What needs to be done:
If a line in the records below contains "Account", copy that line.

Record extracts below:

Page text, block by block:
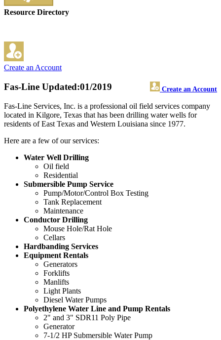
Resource Directory
Create an Account
Fas-Line Create an Account
Updated:01/2019
Fas-Line Services, Inc. is a professional oil field services company
located in Kilgore, Texas that has been drilling water wells for
residents of East Texas and Western Louisiana since 1977.
Here are a few of our services:
Water Well Drilling
Oil field
Residential
Submersible Pump Service
Pump/Motor/Control Box Testing
Tank Replacement
Maintenance
Conductor Drilling
Mouse Hole/Rat Hole
Cellars
Hardbanding Services
Equipment Rentals
Generators
Forklifts
Manlifts
Light Plants
Diesel Water Pumps
Polyethylene Water Line and Pump Rentals
2" and 3" SDR11 Poly Pipe
Generator
7-1/2 HP Submersible Water Pump

End of Record extracts.

Solution to this task:
Create an Account
Fas-Line Create an Account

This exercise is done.